Goal of the exercise ▸
Going line by line through the listing, how many lines hold "lift"? State nothing but the number.

Top of Records to process

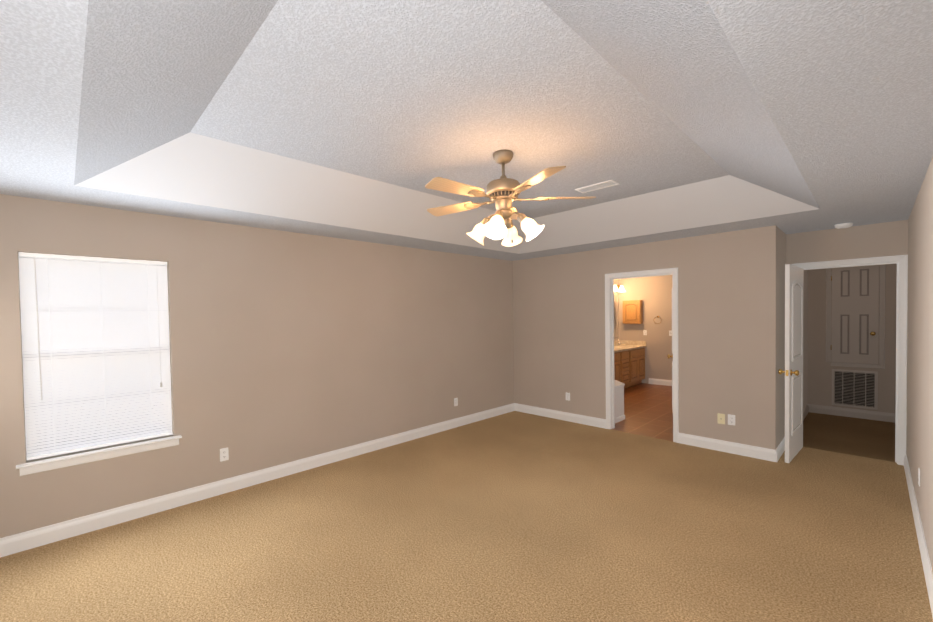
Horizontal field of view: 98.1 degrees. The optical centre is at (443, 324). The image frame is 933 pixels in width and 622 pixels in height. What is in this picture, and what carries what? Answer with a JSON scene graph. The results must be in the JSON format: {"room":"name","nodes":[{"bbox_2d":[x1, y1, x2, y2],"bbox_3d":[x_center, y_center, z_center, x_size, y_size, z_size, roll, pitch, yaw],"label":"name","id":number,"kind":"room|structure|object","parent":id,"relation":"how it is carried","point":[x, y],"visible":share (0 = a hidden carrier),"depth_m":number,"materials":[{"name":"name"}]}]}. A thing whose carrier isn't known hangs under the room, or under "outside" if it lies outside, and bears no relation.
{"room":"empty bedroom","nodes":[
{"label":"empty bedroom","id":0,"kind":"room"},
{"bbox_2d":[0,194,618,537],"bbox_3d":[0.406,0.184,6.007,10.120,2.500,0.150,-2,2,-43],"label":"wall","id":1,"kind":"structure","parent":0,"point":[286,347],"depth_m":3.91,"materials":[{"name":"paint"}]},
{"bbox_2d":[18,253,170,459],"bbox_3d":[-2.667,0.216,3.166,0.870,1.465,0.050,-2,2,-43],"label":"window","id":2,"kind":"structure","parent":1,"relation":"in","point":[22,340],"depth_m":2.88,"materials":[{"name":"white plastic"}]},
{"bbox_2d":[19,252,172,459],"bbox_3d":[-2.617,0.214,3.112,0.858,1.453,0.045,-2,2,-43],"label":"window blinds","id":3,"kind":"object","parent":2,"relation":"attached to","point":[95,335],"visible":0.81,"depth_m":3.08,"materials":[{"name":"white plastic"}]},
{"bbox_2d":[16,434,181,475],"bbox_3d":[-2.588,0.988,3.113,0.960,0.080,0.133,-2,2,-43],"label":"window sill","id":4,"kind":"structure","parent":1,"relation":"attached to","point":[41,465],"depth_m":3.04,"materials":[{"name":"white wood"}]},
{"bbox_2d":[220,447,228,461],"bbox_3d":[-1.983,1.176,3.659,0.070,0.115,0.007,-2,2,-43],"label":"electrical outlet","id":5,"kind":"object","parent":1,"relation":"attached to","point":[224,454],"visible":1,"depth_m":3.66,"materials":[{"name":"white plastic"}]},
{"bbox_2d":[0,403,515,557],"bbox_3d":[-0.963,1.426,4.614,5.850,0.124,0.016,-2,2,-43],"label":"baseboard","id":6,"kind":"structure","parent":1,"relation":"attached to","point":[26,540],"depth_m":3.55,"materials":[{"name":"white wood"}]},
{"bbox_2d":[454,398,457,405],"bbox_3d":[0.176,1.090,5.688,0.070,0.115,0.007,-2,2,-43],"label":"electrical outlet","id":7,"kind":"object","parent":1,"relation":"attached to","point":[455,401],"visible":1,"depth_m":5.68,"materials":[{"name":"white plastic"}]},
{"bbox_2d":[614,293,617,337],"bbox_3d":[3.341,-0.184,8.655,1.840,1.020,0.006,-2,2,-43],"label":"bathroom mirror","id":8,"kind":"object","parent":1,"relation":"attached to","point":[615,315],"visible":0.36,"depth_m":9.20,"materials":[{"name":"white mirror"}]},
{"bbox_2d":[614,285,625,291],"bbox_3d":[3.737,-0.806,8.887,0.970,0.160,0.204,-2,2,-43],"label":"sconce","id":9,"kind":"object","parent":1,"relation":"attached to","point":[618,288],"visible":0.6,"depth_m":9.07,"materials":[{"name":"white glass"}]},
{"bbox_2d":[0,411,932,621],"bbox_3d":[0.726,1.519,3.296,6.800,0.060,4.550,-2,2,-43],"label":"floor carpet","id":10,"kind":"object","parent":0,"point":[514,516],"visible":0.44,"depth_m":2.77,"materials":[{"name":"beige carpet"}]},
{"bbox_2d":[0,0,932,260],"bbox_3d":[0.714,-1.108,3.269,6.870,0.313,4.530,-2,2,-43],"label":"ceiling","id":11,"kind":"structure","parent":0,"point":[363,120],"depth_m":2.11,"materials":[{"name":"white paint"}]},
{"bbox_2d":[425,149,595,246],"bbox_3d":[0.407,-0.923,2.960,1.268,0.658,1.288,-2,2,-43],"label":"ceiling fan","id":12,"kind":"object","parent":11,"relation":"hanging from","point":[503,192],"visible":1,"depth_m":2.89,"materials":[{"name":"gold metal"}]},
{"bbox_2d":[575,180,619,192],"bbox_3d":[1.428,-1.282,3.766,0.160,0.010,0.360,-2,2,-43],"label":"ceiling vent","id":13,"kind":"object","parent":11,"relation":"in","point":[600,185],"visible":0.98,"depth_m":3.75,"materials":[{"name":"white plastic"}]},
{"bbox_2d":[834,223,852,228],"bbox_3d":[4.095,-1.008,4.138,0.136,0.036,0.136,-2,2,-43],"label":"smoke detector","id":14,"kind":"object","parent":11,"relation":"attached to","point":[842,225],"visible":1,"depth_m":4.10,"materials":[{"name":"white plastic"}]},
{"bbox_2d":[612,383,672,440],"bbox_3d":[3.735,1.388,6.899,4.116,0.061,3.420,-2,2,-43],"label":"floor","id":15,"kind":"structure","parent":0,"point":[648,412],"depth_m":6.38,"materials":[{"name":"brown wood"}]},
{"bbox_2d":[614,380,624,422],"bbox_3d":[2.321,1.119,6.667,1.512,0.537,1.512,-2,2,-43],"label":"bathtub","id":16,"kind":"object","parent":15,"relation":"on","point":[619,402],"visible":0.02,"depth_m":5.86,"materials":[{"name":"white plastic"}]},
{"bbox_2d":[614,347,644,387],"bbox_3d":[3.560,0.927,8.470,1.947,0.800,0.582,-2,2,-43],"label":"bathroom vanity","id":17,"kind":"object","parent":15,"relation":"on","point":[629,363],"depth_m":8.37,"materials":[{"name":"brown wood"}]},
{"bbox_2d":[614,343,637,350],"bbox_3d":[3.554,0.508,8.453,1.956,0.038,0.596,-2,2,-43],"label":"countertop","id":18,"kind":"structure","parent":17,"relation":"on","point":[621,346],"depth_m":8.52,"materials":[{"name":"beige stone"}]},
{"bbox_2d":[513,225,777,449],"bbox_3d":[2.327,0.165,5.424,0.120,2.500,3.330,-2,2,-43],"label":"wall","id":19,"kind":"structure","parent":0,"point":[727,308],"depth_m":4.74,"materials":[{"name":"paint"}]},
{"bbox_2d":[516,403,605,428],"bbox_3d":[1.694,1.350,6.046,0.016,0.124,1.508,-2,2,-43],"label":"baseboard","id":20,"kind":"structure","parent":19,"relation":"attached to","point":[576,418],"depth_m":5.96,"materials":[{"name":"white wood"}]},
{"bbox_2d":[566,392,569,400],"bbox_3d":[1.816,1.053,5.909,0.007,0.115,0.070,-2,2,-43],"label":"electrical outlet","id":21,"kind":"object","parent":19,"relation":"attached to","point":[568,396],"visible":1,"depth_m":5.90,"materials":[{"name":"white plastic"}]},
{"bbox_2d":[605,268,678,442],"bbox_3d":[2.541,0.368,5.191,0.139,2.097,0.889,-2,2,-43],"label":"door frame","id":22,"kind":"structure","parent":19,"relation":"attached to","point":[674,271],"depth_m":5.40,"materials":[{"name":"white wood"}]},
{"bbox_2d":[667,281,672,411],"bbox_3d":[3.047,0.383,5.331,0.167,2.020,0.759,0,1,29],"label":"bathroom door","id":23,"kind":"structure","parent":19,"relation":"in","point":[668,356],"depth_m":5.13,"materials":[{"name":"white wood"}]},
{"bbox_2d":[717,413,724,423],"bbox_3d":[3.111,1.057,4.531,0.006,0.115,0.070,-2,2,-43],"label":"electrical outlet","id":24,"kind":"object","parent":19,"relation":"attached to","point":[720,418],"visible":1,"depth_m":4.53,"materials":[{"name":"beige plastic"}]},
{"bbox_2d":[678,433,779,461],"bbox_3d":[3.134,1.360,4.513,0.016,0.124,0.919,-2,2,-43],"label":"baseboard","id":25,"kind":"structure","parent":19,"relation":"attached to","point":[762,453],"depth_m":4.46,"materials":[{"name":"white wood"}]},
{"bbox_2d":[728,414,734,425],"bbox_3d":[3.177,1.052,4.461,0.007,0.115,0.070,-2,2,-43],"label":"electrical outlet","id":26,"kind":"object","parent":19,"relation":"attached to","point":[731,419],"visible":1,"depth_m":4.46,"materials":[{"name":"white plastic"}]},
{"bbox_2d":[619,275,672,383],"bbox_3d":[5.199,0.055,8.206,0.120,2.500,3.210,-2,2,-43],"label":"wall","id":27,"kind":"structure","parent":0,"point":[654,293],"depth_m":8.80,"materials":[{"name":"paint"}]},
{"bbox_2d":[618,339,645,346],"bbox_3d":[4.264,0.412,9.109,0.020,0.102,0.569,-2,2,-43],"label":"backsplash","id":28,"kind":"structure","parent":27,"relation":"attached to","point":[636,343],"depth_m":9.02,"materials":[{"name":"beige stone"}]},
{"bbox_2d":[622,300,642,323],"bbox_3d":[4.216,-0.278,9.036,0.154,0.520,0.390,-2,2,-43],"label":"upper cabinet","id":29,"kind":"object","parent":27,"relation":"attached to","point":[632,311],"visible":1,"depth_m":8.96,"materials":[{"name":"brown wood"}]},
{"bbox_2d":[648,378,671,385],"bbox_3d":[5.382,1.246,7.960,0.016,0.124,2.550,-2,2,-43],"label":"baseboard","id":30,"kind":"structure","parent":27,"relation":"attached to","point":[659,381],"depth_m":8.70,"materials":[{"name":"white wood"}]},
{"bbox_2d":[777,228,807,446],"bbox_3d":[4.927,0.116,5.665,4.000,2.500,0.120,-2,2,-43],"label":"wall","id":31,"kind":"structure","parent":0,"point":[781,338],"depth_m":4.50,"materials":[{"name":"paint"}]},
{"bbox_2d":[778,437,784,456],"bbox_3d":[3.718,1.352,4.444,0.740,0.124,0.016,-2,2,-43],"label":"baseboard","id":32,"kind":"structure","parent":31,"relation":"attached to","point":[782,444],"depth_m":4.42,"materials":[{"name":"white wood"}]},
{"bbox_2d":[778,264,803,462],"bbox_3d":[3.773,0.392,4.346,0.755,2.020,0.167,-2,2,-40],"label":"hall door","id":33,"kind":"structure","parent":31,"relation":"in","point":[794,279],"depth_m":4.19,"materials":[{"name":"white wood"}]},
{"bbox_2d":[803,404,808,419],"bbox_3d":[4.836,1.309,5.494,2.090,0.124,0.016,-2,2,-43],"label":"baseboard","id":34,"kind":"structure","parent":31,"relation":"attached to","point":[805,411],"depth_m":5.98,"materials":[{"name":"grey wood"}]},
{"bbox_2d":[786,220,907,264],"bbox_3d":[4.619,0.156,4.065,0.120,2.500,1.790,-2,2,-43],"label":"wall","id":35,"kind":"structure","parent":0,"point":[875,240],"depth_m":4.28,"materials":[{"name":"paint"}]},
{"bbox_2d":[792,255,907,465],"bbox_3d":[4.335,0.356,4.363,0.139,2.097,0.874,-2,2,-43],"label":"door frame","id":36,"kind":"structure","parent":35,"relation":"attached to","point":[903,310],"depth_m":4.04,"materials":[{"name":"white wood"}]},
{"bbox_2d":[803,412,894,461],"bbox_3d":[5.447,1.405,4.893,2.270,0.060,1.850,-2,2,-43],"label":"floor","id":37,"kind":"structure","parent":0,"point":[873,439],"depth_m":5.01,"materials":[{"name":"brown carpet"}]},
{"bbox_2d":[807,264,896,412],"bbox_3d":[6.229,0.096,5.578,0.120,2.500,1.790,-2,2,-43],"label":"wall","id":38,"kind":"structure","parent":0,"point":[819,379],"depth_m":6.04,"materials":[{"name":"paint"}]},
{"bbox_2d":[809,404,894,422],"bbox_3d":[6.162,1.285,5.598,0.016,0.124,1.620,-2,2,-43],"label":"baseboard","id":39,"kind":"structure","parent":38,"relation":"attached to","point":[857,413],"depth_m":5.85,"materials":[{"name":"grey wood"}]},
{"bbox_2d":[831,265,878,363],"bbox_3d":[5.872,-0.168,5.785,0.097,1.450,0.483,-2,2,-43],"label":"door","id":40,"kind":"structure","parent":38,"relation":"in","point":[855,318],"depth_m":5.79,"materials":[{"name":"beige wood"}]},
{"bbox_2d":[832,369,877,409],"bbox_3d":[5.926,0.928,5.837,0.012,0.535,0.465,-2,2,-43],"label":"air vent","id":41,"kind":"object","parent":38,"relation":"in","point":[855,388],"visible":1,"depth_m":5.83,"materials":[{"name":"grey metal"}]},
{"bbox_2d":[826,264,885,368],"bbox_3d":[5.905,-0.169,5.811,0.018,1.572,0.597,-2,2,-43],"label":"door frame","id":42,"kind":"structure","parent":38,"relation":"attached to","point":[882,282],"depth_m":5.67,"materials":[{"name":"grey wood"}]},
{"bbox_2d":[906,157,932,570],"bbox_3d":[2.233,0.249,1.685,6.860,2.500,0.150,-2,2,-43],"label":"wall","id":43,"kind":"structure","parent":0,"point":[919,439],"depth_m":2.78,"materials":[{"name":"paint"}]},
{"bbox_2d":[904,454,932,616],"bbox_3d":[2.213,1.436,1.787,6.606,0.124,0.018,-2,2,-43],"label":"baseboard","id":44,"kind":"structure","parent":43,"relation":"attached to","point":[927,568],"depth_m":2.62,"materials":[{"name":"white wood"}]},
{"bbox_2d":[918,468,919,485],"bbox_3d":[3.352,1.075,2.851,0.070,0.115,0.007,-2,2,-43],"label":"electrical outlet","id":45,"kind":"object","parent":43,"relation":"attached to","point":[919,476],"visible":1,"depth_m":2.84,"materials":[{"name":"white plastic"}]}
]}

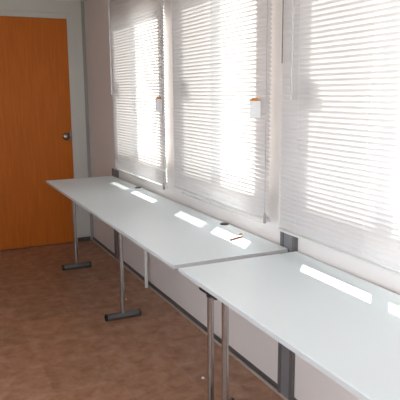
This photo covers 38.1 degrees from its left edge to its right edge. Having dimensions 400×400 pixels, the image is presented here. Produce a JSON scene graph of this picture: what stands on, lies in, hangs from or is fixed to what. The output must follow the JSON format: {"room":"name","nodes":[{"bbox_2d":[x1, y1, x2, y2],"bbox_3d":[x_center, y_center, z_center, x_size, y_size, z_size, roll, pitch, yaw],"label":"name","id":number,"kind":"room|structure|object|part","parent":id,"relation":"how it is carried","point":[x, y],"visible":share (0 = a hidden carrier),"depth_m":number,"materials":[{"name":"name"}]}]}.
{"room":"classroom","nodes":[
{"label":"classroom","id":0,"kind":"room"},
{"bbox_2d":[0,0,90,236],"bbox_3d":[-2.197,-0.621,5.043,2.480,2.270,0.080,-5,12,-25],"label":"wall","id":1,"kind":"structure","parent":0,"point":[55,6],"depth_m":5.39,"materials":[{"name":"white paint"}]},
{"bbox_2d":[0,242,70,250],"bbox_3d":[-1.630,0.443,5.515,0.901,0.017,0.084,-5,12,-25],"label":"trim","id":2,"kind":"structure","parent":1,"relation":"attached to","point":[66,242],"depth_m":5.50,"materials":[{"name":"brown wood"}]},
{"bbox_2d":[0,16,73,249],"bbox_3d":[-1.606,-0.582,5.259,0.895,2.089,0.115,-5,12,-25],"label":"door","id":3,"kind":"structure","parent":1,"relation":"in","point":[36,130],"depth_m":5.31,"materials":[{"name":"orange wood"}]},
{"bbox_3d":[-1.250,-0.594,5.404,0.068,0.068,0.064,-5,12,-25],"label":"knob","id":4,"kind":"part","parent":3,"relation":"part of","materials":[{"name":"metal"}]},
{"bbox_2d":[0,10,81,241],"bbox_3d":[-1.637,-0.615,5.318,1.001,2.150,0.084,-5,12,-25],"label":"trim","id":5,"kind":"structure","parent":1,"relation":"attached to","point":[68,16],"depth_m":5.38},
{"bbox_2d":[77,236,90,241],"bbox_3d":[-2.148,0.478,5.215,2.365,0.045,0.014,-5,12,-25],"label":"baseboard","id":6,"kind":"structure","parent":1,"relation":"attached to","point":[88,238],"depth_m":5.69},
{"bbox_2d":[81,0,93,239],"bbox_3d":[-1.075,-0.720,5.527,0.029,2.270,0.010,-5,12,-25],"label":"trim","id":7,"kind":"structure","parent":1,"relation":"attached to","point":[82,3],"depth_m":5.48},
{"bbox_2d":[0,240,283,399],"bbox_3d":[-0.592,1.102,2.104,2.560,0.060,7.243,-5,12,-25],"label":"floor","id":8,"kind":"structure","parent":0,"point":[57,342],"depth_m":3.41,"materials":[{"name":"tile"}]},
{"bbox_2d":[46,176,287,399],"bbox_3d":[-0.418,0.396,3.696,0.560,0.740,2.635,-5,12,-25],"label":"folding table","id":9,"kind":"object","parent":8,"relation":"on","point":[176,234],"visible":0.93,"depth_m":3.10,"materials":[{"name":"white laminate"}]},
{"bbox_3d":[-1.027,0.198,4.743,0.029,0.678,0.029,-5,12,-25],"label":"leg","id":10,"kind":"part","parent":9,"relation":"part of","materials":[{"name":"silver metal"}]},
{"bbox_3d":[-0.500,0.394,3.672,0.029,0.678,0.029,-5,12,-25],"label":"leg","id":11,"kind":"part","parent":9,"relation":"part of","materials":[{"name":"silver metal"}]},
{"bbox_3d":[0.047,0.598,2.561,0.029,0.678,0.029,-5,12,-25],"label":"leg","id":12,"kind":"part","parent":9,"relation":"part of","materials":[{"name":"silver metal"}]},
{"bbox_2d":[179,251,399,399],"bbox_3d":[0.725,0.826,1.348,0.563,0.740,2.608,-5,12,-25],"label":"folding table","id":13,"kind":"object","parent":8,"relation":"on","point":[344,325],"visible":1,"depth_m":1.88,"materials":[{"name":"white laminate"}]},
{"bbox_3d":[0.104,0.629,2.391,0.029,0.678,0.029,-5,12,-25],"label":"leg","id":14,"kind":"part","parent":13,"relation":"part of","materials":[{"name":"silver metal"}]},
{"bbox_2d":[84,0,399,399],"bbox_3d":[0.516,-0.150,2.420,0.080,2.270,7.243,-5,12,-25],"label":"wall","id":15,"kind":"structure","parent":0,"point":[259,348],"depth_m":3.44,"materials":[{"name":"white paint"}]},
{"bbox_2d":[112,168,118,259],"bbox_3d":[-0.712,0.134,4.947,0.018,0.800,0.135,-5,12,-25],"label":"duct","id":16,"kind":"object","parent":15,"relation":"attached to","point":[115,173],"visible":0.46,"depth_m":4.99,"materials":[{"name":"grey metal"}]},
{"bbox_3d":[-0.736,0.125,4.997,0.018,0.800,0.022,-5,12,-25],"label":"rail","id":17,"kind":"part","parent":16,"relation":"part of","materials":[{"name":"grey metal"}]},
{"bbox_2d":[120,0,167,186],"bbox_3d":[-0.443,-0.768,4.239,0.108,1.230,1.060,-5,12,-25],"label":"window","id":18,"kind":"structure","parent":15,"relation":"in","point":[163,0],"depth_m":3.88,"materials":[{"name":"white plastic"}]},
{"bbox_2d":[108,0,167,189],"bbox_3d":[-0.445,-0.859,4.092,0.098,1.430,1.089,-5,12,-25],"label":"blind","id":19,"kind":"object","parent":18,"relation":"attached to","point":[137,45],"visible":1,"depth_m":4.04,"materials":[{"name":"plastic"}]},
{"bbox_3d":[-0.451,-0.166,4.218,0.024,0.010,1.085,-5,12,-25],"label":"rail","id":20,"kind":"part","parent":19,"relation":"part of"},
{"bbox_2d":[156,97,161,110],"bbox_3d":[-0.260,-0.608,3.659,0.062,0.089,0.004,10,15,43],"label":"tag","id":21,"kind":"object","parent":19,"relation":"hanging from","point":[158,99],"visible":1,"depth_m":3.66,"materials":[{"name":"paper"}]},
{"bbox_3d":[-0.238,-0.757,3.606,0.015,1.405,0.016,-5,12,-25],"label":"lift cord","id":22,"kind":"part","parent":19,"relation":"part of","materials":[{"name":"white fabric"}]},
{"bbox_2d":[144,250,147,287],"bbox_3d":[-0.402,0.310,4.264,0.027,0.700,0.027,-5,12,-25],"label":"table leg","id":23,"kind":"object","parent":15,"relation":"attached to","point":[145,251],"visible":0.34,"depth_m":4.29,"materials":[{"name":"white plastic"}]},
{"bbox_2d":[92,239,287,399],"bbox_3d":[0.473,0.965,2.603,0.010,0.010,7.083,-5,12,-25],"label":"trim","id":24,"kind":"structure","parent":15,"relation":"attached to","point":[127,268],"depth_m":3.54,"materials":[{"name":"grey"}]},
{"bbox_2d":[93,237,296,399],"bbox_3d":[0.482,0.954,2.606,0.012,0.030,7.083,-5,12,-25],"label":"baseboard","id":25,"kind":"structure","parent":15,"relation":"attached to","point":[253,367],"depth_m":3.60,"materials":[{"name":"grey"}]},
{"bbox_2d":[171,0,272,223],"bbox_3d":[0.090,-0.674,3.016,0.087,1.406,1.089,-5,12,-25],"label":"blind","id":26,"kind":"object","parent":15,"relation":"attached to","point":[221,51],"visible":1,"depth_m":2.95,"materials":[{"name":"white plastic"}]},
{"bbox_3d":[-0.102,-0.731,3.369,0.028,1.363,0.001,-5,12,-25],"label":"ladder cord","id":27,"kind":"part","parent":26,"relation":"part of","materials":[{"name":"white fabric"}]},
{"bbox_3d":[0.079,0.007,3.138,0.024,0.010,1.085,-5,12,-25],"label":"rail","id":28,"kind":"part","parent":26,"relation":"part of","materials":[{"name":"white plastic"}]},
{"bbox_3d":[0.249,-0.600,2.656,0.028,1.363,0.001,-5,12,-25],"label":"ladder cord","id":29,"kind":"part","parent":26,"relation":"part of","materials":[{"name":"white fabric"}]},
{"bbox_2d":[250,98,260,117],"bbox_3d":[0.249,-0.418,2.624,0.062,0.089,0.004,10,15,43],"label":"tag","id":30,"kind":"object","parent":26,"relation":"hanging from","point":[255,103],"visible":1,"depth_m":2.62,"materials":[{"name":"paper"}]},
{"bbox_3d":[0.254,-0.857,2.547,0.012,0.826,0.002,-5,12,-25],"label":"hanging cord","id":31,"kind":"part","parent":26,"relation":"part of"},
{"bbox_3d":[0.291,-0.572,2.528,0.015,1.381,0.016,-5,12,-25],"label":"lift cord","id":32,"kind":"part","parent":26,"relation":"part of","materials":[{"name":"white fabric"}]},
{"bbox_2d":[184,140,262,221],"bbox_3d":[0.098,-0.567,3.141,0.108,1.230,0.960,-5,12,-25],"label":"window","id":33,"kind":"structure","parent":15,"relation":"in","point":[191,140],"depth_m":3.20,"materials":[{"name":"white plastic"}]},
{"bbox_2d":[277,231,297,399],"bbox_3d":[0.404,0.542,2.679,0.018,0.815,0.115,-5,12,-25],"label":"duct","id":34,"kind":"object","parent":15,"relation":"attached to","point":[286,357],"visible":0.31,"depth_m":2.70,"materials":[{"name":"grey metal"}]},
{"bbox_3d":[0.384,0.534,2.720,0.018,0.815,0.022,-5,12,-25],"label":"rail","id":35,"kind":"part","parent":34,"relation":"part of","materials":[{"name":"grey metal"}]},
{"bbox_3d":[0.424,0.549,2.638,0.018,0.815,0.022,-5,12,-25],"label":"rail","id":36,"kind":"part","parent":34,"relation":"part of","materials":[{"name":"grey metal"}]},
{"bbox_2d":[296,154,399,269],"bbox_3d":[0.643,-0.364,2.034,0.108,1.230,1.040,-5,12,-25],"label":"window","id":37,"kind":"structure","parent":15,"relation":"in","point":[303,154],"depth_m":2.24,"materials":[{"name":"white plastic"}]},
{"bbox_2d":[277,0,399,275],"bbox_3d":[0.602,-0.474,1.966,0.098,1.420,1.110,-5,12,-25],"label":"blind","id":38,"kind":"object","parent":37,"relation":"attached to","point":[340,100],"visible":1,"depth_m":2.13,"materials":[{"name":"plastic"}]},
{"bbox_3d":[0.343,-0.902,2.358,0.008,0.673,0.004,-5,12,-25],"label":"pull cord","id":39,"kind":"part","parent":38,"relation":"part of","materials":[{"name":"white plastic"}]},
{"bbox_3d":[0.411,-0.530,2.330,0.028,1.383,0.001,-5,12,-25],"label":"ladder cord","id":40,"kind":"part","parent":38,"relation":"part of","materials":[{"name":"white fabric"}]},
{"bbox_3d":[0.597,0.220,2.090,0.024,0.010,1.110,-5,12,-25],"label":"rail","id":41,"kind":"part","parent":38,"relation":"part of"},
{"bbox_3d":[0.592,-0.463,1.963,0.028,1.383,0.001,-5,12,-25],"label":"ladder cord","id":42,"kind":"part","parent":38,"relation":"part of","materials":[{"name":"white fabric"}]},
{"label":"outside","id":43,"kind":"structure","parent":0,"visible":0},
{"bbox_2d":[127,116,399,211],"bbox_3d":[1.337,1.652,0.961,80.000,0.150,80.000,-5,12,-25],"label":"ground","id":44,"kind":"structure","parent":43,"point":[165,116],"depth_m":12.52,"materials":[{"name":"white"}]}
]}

Bottom of Records to process

Exercise result ▸
2